__Task objective__
Search the records below for the string "Sample" and copy each line where it turns up.

[Stored records]

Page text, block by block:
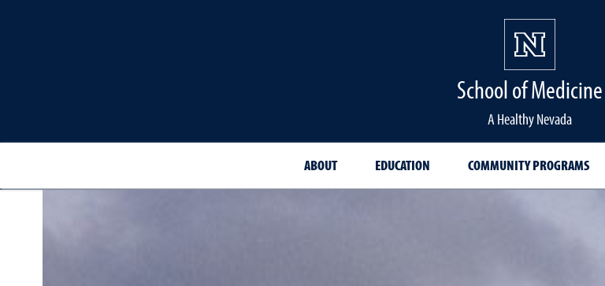
School of Medicine
A Healthy Nevada
ABOUT EDUCATION COMMUNITY PROGRAMS
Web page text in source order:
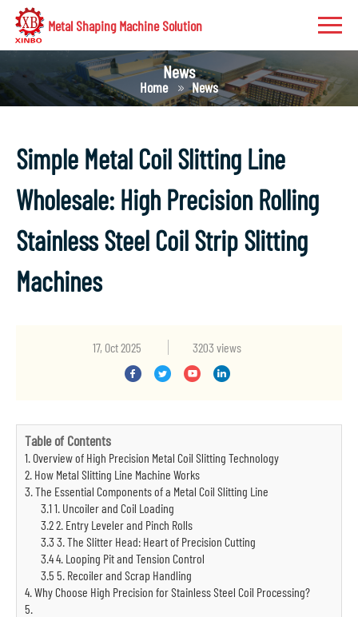
Metal Shaping Machine Solution
News
Home News
Simple Metal Coil Slitting Line
Wholesale: High Precision Rolling
Stainless Steel Coil Strip Slitting
Machines
17, Oct 2025 3203 views
Table of Contents
1. Overview of High Precision Metal Coil Slitting Technology
2. How Metal Slitting Line Machine Works
3. The Essential Components of a Metal Coil Slitting Line
3.1 1. Uncoiler and Coil Loading
3.2 2. Entry Leveler and Pinch Rolls
3.3 3. The Slitter Head: Heart of Precision Cutting
3.4 4. Looping Pit and Tension Control
3.5 5. Recoiler and Scrap Handling
4. Why Choose High Precision for Stainless Steel Coil Processing?
5.
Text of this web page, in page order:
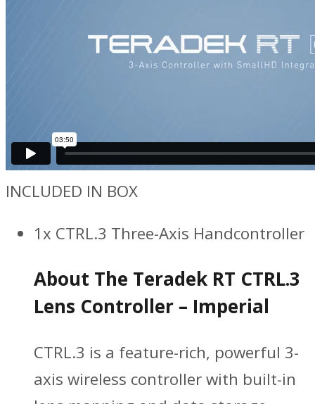
INCLUDED IN BOX
1x CTRL.3 Three-Axis Handcontroller
About The Teradek RT CTRL.3
Lens Controller – Imperial
CTRL.3 is a feature-rich, powerful 3-
axis wireless controller with built-in
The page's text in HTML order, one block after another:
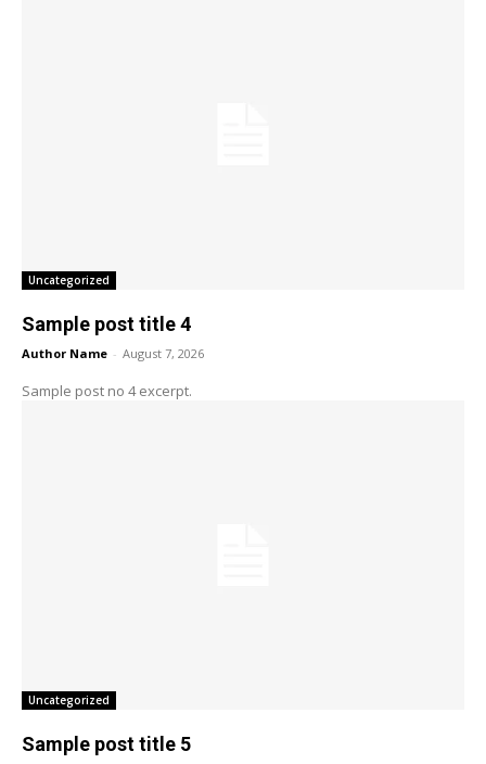
Uncategorized
Sample post title 4
Author Name - August 7, 2026
Sample post no 4 excerpt.
Uncategorized
Sample post title 5
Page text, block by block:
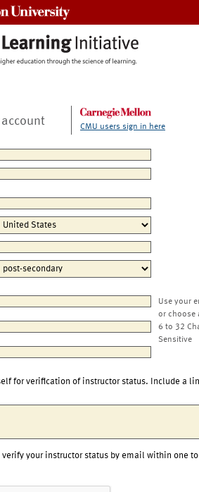
CMU users sign in here
Use your
or choose
6 to 32
Sensitive
for verification of instructor status. Include a
your instructor status by email within one to
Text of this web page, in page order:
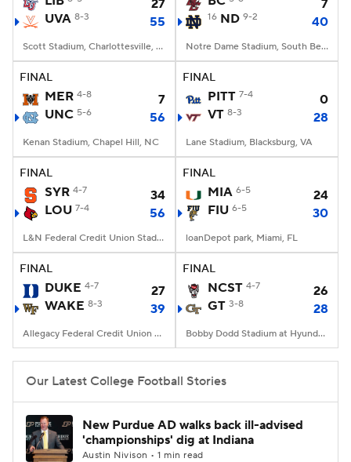
College Football Betting
StubHub
27
UVA 8-3 55
Scott Stadium, Charlottesville, VA
7
16 ND 9-2 40
Notre Dame Stadium, South Bend, IN
FINAL
MER 4-8
7
UNC 5-6 56
Kenan Stadium, Chapel Hill, NC
FINAL
PITT 7-4
0
VT 8-3 28
Lane Stadium, Blacksburg, VA
FINAL
SYR 4-7
34
LOU 7-4 56
L&N Federal Credit Union Stadium, Louisville, KY
FINAL
MIA 6-5
24
FIU 6-5 30
loanDepot park, Miami, FL
FINAL
DUKE 4-7
27
WAKE 8-3 39
Allegacy Federal Credit Union Stadium, Winston-Salem, NC
FINAL
NCST 4-7
26
GT 3-8 28
Bobby Dodd Stadium at Hyundai Field, Atlanta, GA
Our Latest College Football Stories
New Purdue AD walks back ill-advised
'championships' dig at Indiana
Austin Nivison • 1 min read
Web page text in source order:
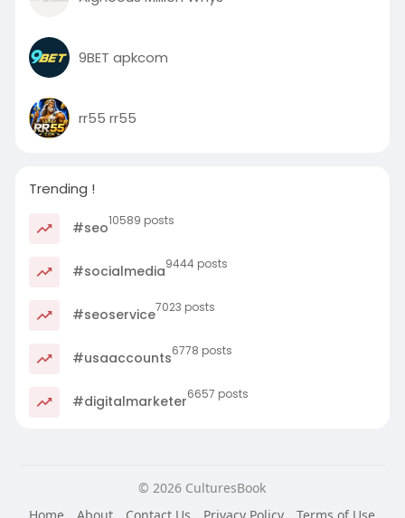
9BET apkcom
rr55 rr55
Trending !
#seo10589 posts
#socialmedia9444 posts
#seoservice7023 posts
#usaaccounts6778 posts
#digitalmarketer6657 posts
© 2026 CulturesBook
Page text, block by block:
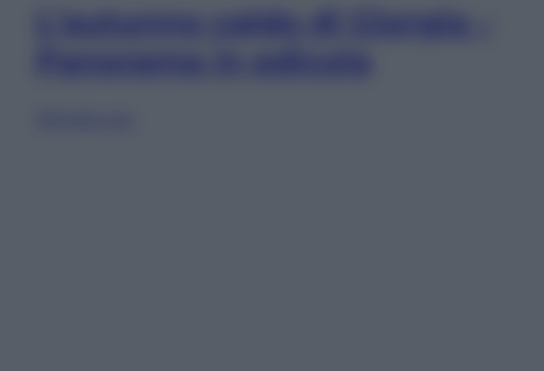
L’autunno caldo di Giorgia –
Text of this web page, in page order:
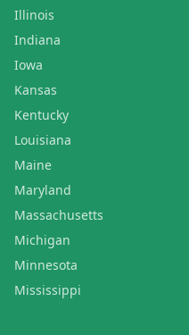
Illinois
Indiana
Iowa
Kansas
Kentucky
Louisiana
Maine
Maryland
Massachusetts
Michigan
Minnesota
Mississippi
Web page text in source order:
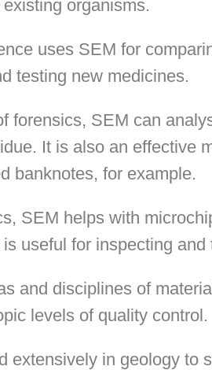
organisms.
uses SEM for
testing new medicines.
forensics, SEM can
It is also an effective
banknotes, for example.
SEM helps with
useful for inspecting
and disciplines of
levels of quality control.
extensively in geology to
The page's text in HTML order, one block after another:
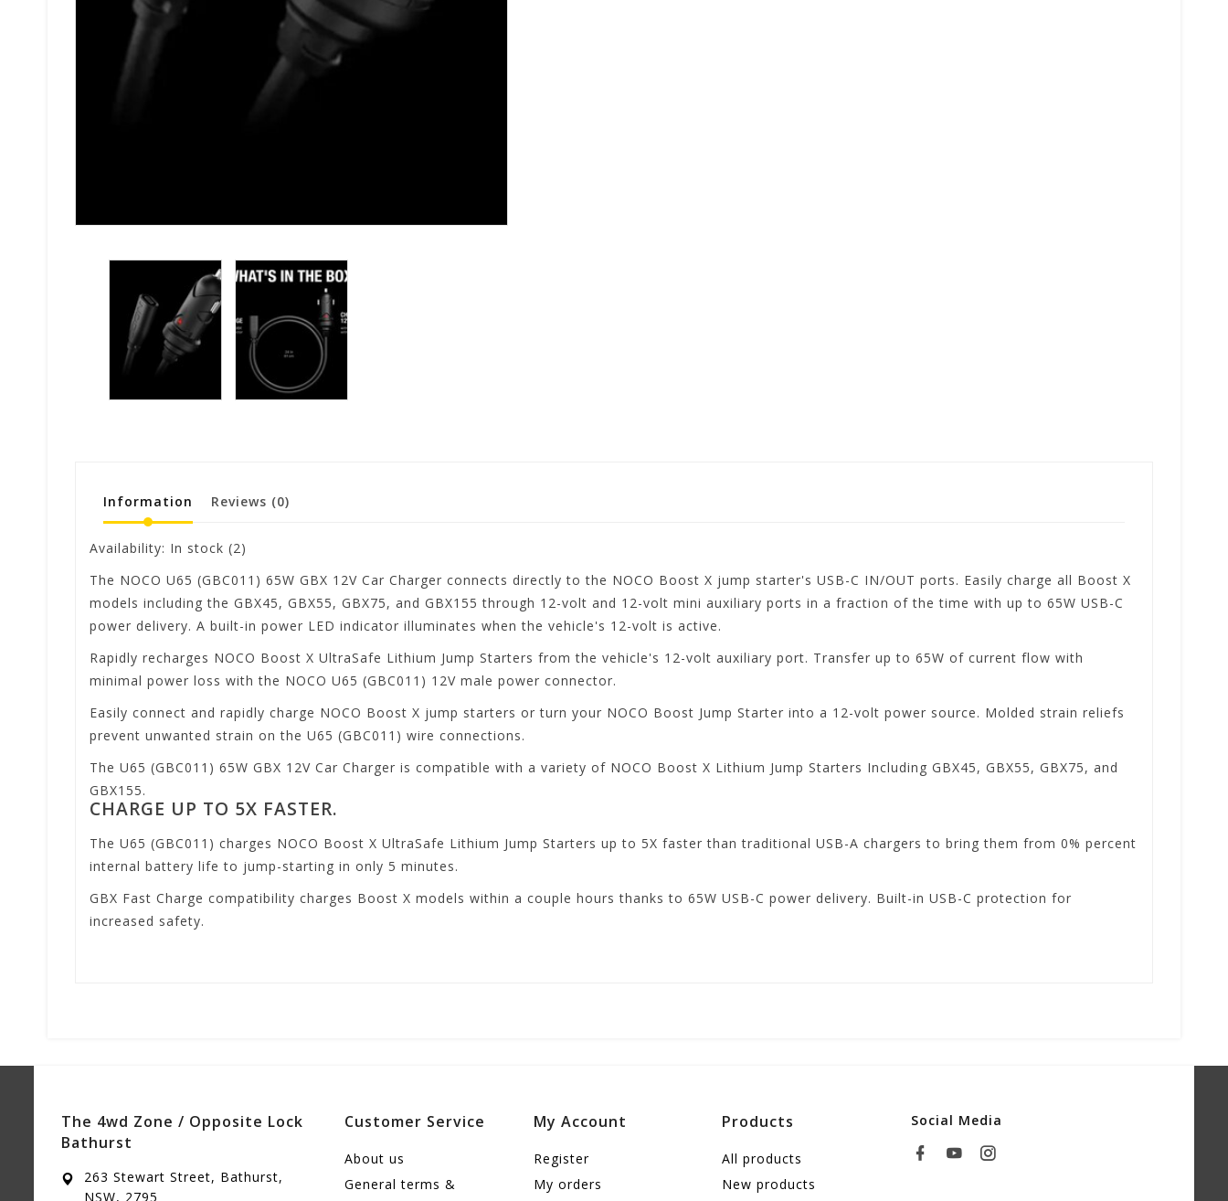
Information Reviews (0)
Availability: In stock (2)
The NOCO U65 (GBC011) 65W GBX 12V Car Charger connects directly to the NOCO Boost X jump starter's USB-C IN/OUT ports. Easily charge all Boost X
models including the GBX45, GBX55, GBX75, and GBX155 through 12-volt and 12-volt mini auxiliary ports in a fraction of the time with up to 65W USB-C
power delivery. A built-in power LED indicator illuminates when the vehicle's 12-volt is active.
Rapidly recharges NOCO Boost X UltraSafe Lithium Jump Starters from the vehicle's 12-volt auxiliary port. Transfer up to 65W of current flow with
minimal power loss with the NOCO U65 (GBC011) 12V male power connector.
Easily connect and rapidly charge NOCO Boost X jump starters or turn your NOCO Boost Jump Starter into a 12-volt power source. Molded strain reliefs
prevent unwanted strain on the U65 (GBC011) wire connections.
The U65 (GBC011) 65W GBX 12V Car Charger is compatible with a variety of NOCO Boost X Lithium Jump Starters Including GBX45, GBX55, GBX75, and
GBX155.
CHARGE UP TO 5X FASTER.
The U65 (GBC011) charges NOCO Boost X UltraSafe Lithium Jump Starters up to 5X faster than traditional USB-A chargers to bring them from 0% percent
internal battery life to jump-starting in only 5 minutes.
GBX Fast Charge compatibility charges Boost X models within a couple hours thanks to 65W USB-C power delivery. Built-in USB-C protection for
increased safety.
The 4wd Zone / Opposite Lock
Bathurst
263 Stewart Street, Bathurst,
NSW, 2795
Customer Service
About us
General terms &
My Account
Register
My orders
Products
All products
New products
Social Media
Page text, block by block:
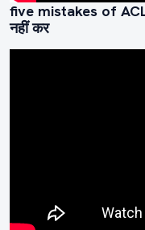
five mistakes of
नहीं कर

__Written response__
Sample post title 4
Sample post no 4 excerpt.
Sample post title 5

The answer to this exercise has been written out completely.